Я боялась, что в «Воркуте» нет мест или есть, но лишь для командировочных, однако хватило десятки в паспорте, нашлась койка в пустом двухместном номере на третьем этаже. Даже не понадобилось платить за него целиком. Поднявшись в номер, я приняла душ, для порядка подкрасилась, но вещи разбирать не стала, зачем, если завтра уезжаю. На первом этаже гостиницы был ресторан, я там чего-то съела, купила местные газеты и пошла к себе. Сначала читала, потом задремала и проснулась уже ночью от стука в дверь. Открыла, вижу – Кротов. Причём явно пьян, конечно, меньше охранника, но тоже хорошо.

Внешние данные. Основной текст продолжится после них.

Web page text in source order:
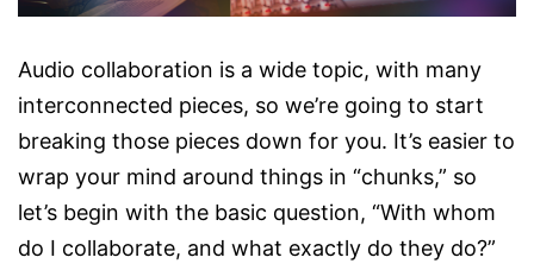
Audio collaboration is a wide topic, with many
interconnected pieces, so we’re going to start
breaking those pieces down for you. It’s easier to
wrap your mind around things in “chunks,” so
let’s begin with the basic question, “With whom
do I collaborate, and what exactly do they do?”
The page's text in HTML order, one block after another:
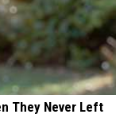
They Never Left
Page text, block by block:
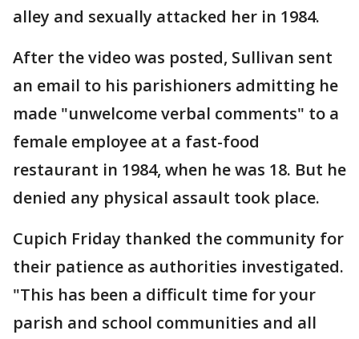
alley and sexually attacked her in 1984.
After the video was posted, Sullivan sent
an email to his parishioners admitting he
made "unwelcome verbal comments" to a
female employee at a fast-food
restaurant in 1984, when he was 18. But he
denied any physical assault took place.
Cupich Friday thanked the community for
their patience as authorities investigated.
"This has been a difficult time for your
parish and school communities and all
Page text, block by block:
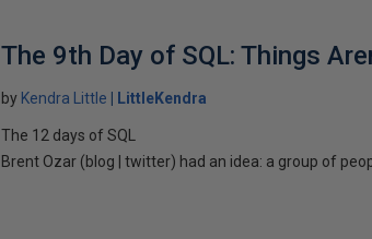
The 9th Day of SQL: Things
by Kendra Little LittleKendra
The 12 days of SQL
Brent Ozar (blog | twitter) had an idea: a group of
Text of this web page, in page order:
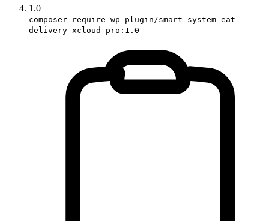
1.0
composer require wp-plugin/smart-system-eat-
delivery-xcloud-pro:1.0
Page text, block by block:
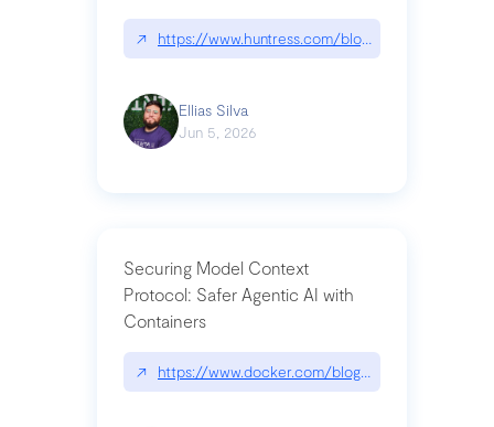
↗ https://www.huntress.com/blog/nightmare-
Ellias Silva
Jun 5, 2026
Securing Model Context
Protocol: Safer Agentic AI with
Containers
↗ https://www.docker.com/blog/whats-next-for-
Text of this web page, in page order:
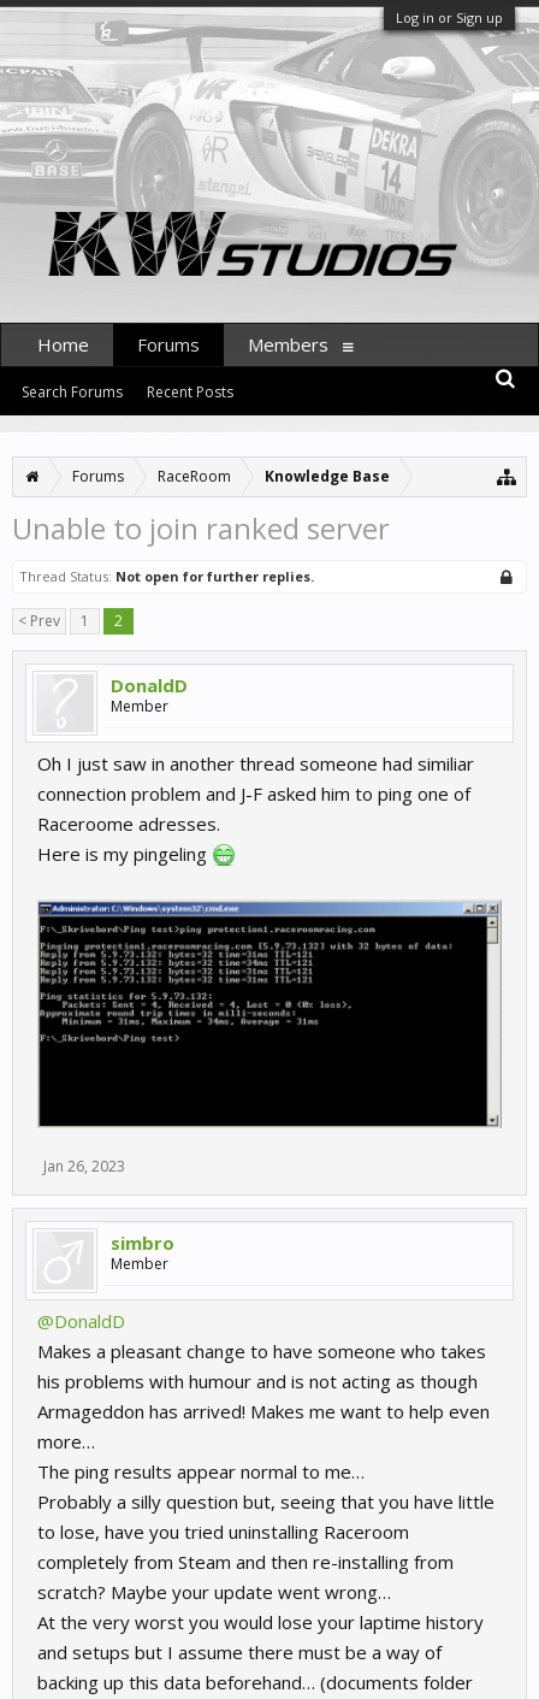
Log in or Sign up
Forums RaceRoom Knowledge Base
Unable to join ranked server
Thread Status: Not open for further replies.
< Prev 1 2
DonaldD
Member
Oh I just saw in another thread someone had similiar
connection problem and J-F asked him to ping one of
Raceroome adresses.
Here is my pingeling
Jan 26, 2023
simbro
Member
@DonaldD
Makes a pleasant change to have someone who takes
his problems with humour and is not acting as though
Armageddon has arrived! Makes me want to help even
more…
The ping results appear normal to me…
Probably a silly question but, seeing that you have little
to lose, have you tried uninstalling Raceroom
completely from Steam and then re-installing from
scratch? Maybe your update went wrong…
At the very worst you would lose your laptime history
and setups but I assume there must be a way of
backing up this data beforehand… (documents folder
Home Forums
Search Forums Recent Posts
Members
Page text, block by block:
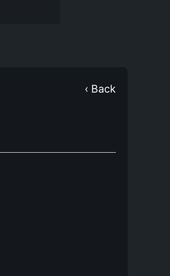
‹ Back
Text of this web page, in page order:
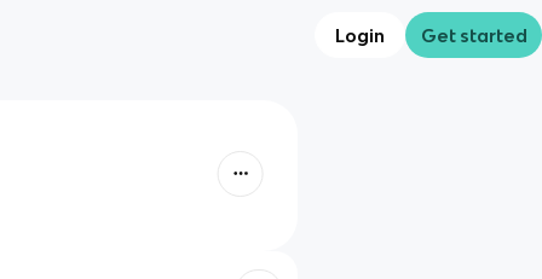
Login Get started
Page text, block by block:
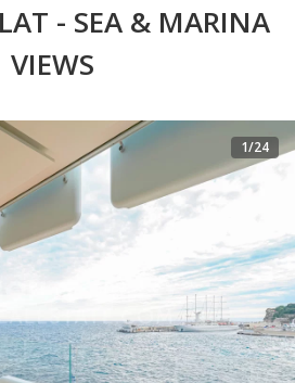
- SEA & MARINA
VIEWS
1/24
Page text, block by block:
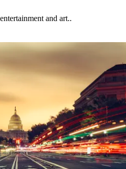
and art..
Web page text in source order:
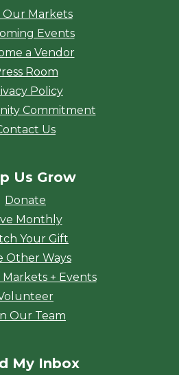
Our Markets
Events
a Vendor
Room
Policy
Commitment
Us
Us Grow
Donate
Monthly
Your Gift
Other Ways
+ Events
Our Team
My Inbox
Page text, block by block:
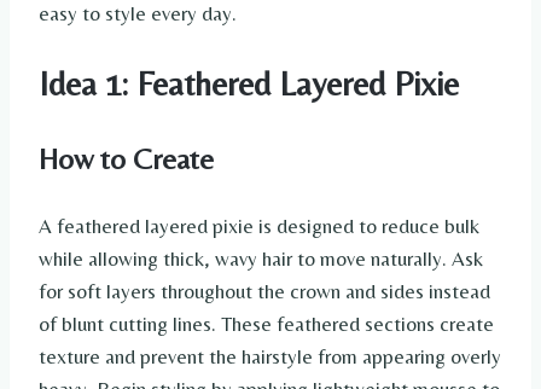
easy to style every day.
Idea 1: Feathered Layered Pixie
How to Create
A feathered layered pixie is designed to reduce bulk
while allowing thick, wavy hair to move naturally. Ask
for soft layers throughout the crown and sides instead
of blunt cutting lines. These feathered sections create
texture and prevent the hairstyle from appearing overly

Объясняться с мужиком, когда он набрался, глупо, мне, однако, было не до политеса, я хотела одного – поставить точки над «i». Едва он вошёл, сел, сразу же заявила, что в Инангу не поеду, наоборот, завтра возвращаюсь в Москву. И тут, ничего не говоря, он вдруг становится передо мной на колени и начинает плакать. Это было так неожиданно, что я решила, что Кротов издевается. Он стоял, плакал, а потом всё так же на коленях стал ко мне подползать. Больше не молчал, наоборот, скороговоркой, комкая слова, упрашивал не уезжать, не отказываться, и раз мы здесь, в Инте, раз добрались сюда, добить дело. «Ведь тут ваш отец, – повторял он, – тут, рядом, и мы должны, обязаны, пусть мертвого, но освободить его!»

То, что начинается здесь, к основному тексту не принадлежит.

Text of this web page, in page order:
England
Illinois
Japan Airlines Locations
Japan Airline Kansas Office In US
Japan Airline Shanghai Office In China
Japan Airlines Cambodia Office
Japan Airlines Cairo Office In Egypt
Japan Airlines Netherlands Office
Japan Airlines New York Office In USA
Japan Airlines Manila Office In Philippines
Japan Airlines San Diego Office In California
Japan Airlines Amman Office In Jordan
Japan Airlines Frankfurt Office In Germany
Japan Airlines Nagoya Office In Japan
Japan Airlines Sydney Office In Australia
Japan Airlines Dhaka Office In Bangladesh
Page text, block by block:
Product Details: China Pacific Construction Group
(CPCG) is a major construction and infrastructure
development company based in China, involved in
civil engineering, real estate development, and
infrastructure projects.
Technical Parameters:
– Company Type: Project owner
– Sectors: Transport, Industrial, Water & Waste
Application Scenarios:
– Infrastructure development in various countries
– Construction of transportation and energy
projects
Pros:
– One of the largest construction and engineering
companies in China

К номеру со слезами и коленями я, конечно, не готовилась, но то ли он фальшивил, то ли ещё что, во всяком случае, поддаваться на пьяные уговоры я по-прежнему не собиралась. Думаю, он увидел, что не сработало, а может, просто заболели коленки, так или иначе он выпростал из-под себя ноги и теперь сидел на попе прямо у кровати. И сейчас и раньше плакал он совершенно по-детски, всхлипывал, шмыгал носом, в перерывах же объяснял, что очень-очень перед моим отцом виноват. И исправить ничего нельзя. Но если мы найдем Серёгина и перезахороним, он хотя бы отчасти свою вину перед ним искупит.

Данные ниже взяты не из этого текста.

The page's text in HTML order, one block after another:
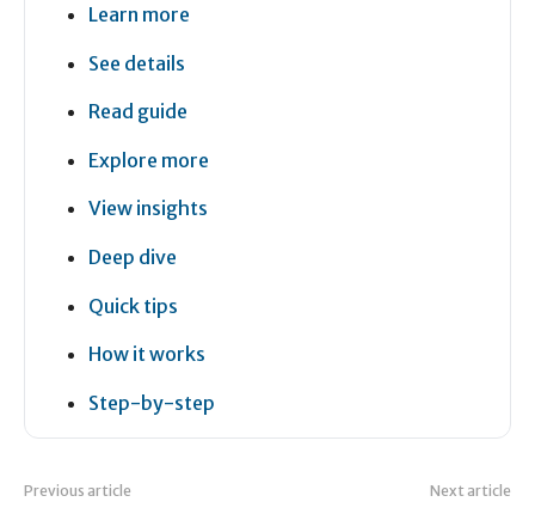
Learn more
See details
Read guide
Explore more
View insights
Deep dive
Quick tips
How it works
Step-by-step
Previous article Next article
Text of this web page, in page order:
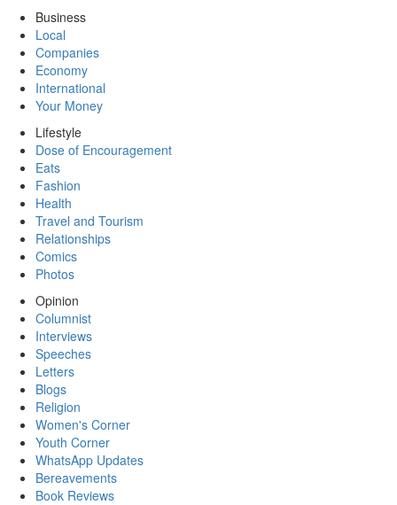
Business
Local
Companies
Economy
International
Your Money
Lifestyle
Dose of Encouragement
Eats
Fashion
Health
Travel and Tourism
Relationships
Comics
Photos
Opinion
Columnist
Interviews
Speeches
Letters
Blogs
Religion
Women's Corner
Youth Corner
WhatsApp Updates
Bereavements
Book Reviews
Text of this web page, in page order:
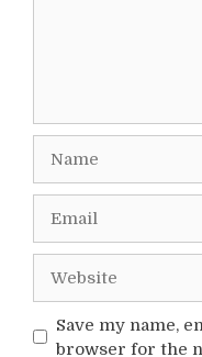
Save my name,
browser for the
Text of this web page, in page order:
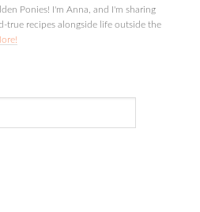
Ponies! I'm Anna, and I'm sharing
true recipes alongside life outside the
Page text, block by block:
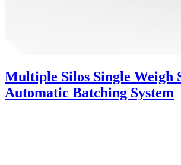
Multiple Silos Single Weigh
Automatic Batching System
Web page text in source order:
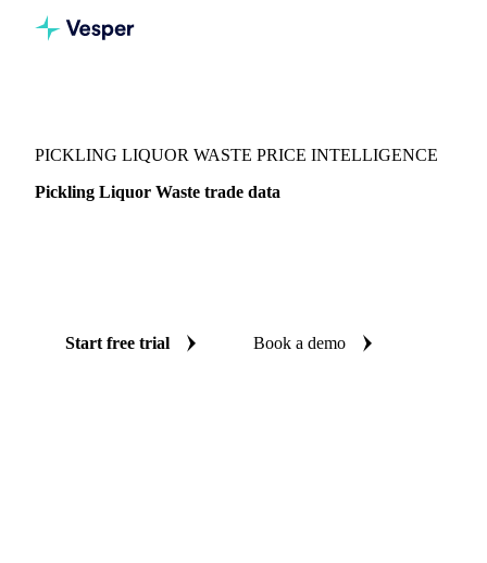
PICKLING LIQUOR WASTE PRICE INTELLIGENCE
Pickling Liquor Waste trade data
Start free trial Book a demo
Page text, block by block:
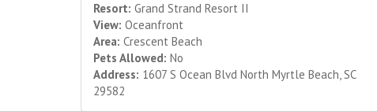
Resort: Grand Strand Resort II
View: Oceanfront
Area: Crescent Beach
Pets Allowed: No
Address: 1607 S Ocean Blvd North Myrtle Beach, SC
29582
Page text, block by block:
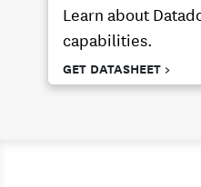
Learn about
capabilities.
GET DATASHEET >
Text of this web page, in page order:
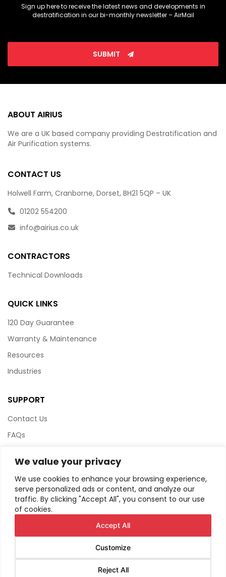
We value your privacy
We use cookies to enhance your browsing experience,
serve personalized ads or content, and analyze our
traffic. By clicking "Accept All", you consent to our use
of cookies.
Customize
Reject All
Accept All
Sign up here to receive the latest news and developments in
destratification in our bi-monthly newsletter – AirMail
SUBMIT
ABOUT AIRIUS
We are a UK based company providing Destratification and
Air Purification systems.
CONTACT US
Holwell Farm, Cranborne, Dorset, BH21 5QP – UK
01202 554200
info@airius.co.uk
CONTRACTORS
Technical Downloads
QUICK LINKS
120 Day Guarantee
Warranty & Maintenance
Resources
Industries
SUPPORT
Contact Us
FAQs
Website Policy
Privacy Policy
HTML Sitemap
2026AIRIUS. All Rights Reserved.

Я ни о чём Кротова не спрашивала, вопросов не задавала, но они были и не нужны. Сначала он сказал, что незадолго перед кончиной отец, уже тяжело больной, отдал ему на хранение последнюю написанную работу, она была лишь в одном экземпляре, и он, Кротов, зэк с десятилетним стажем, через три дня самым дурацким образом прокололся, попался на шмоне, рукопись изъяли и уничтожили. С тех пор каждую ночь ему снится мой отец, подходит на разводе и говорит: «Что же ты, Сережа, я тебе доверил, а ты не уберег». Тут я, хоть и дала себе зарок молчать, не выдержала, говорю Кротову, что история, конечно, печальная, но во сне ему является вовсе не отец. Отец был разумный человек, наверняка понимал, что зона есть зона – в общем, отец ни при чем, просто у Кротова напрочь расшатаны нервы.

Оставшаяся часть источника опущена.